Caregivers’ mean age was 43.7 years (SD = 7.5), with the majority being female (77.8%), partnered (83.3%), employed full or part time (61.1%) and non-smokers (77.8%). Most exercised more than once per week (87.8%), slept at least six hours per night (94.4%) and consumed relatively few alcoholic drinks per week (M = 7.8, SD = 9.0). The mean age of the child with autism was 11.7 years (SD = 3.9) and mean age at diagnosis was 6.0 years (SD = 3.4, range = 2–13 years).
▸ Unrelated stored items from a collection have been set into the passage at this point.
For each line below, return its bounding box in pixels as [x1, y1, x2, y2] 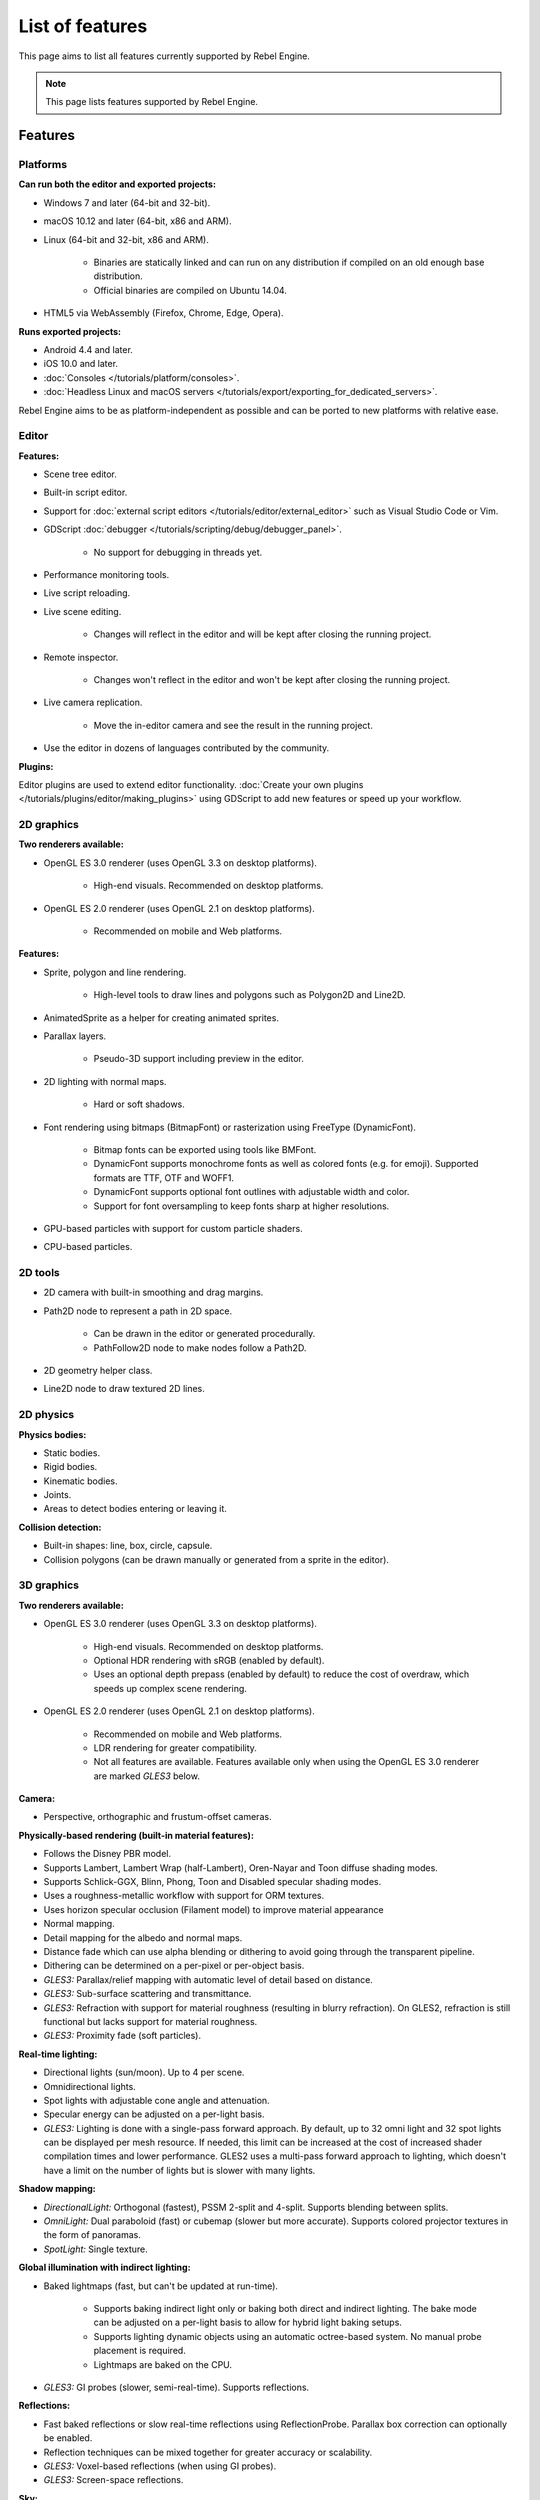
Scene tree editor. [43, 468, 117, 480]
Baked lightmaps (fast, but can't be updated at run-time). [43, 2280, 279, 2292]
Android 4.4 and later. [43, 344, 134, 355]
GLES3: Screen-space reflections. [43, 2474, 184, 2486]
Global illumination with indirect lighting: [18, 2261, 191, 2274]
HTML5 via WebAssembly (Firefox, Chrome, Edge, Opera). [43, 307, 284, 319]
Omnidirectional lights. [43, 2080, 137, 2092]
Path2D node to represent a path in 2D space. [43, 1305, 233, 1317]

Most of the caregivers reported caring for at least one other neuro-typical child (66.7%) and had no previous experience with VR (77.8%).
Measures
State Mood
The 65-item Profile of Mood States (POMS) was used to assess state mood (McNair et al., 1971). Participants were asked to report, for all 65 mood descriptors, how they felt at that moment. All items were scored using five-point Likert type scale (1, not at all - 5, extremely). Subscale scores, available for tension, depression, anger, fatigue, confusion and vigour, were calculated by summing across all relevant mood descriptors. Total scores for each subscale ranged between 7 and 40. Lower subscale scores for tension, depression, anger, fatigue and confusion, and higher scores for vigour, reflected better state mood. POMS subscales achieved good internal consistency in previous studies (Wang et al., 2019), as was the case here (all alphas > .84).
Psychological Distress
The 10-item Perceived Stress Scale (PSS) was used to assess psychological distress (Cohen et al., 1983). Items were scored on a five-point Likert type scale (0, not at all - 4, all the time). Total scores, generated by summing across all 10 items after reverse scoring (items 4, 5, 7, 8), ranged between 0 and 40. Higher scores reflected greater psychological distress. The PSS achieved good internal consistency in previous studies involving caregivers of children with autism (Lovell & Wetherell, 2015), as was the case here (α > .89).
Potential Confounds
We collected data with respect to a range of sociodemographic (e.g., age, gender, relationship status) and lifestyle (e.g., smoking, alcohol, exercise) variables have shown to be influential for caregivers’ psychological well-being (Jones et al., 2013). Data with respect to characteristics of the child with autism (e.g., current age, age at diagnosis) can also affect caregivers’ psychological well-being and were also collected, as was information about caregivers’ previous experience with VR (Rivard et al., 2014). This data was collected with a questionnaire.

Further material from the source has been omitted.